- Recorded data
--- START ---

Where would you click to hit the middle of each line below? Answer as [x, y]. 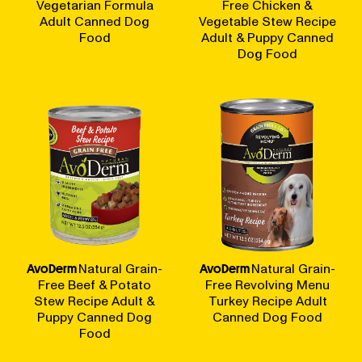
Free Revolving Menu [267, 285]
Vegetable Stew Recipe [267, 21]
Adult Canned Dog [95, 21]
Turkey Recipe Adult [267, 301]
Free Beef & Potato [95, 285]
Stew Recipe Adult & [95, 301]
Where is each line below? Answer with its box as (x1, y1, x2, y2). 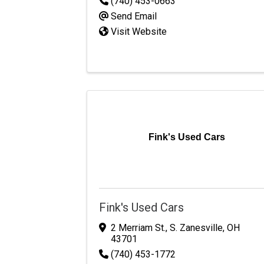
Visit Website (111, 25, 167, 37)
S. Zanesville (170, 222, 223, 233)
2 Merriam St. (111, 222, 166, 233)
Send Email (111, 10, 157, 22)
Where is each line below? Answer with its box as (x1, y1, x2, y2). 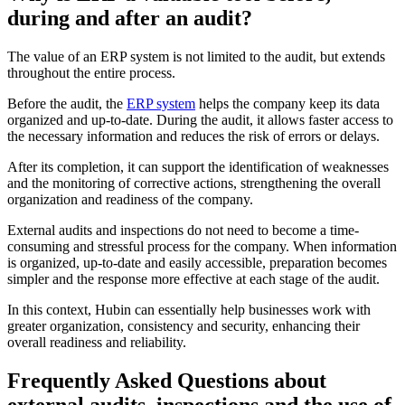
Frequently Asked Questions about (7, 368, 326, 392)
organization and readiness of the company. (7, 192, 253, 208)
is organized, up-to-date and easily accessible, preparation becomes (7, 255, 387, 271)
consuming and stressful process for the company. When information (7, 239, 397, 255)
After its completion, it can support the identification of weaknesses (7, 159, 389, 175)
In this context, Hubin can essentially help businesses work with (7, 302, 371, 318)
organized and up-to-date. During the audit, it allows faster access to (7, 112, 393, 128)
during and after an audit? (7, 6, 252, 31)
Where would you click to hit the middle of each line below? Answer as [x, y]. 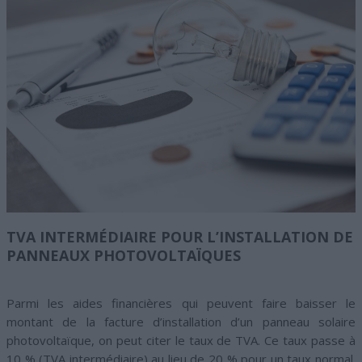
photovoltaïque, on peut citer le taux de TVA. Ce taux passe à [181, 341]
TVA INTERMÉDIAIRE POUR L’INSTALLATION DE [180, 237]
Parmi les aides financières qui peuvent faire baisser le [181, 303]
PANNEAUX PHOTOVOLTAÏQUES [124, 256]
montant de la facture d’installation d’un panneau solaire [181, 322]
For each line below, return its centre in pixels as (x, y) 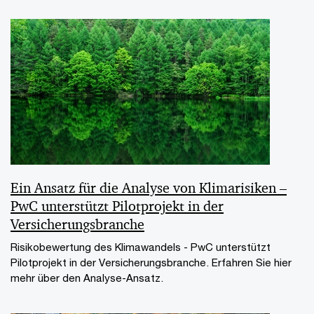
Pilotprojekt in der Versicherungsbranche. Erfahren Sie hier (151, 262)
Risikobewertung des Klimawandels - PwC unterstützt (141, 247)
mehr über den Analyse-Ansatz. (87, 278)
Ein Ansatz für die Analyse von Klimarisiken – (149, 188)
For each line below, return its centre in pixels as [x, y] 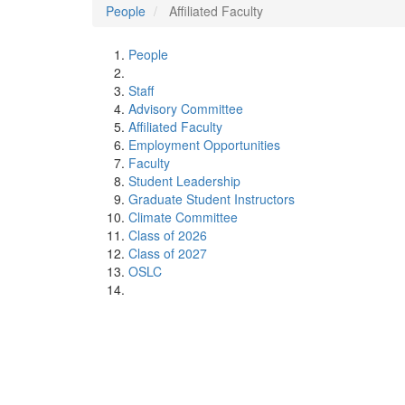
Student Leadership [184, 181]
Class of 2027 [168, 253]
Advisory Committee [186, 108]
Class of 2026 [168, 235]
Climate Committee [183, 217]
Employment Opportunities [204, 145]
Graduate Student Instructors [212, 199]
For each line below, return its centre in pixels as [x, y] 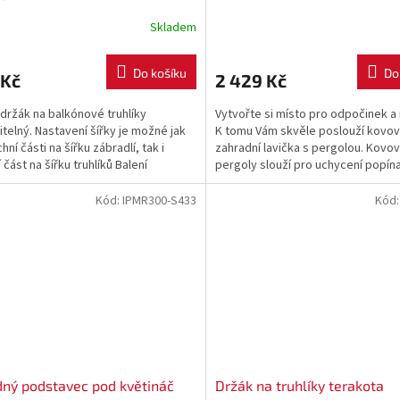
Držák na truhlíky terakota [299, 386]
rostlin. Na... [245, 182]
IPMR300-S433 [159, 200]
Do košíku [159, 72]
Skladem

--- END ---

- Prompt
The lines to copy are those in the records above containing the word "audit".

- Result
organized and up-to-date. During the audit, it allows faster access to (7, 112, 393, 128)
during and after an audit? (7, 6, 252, 31)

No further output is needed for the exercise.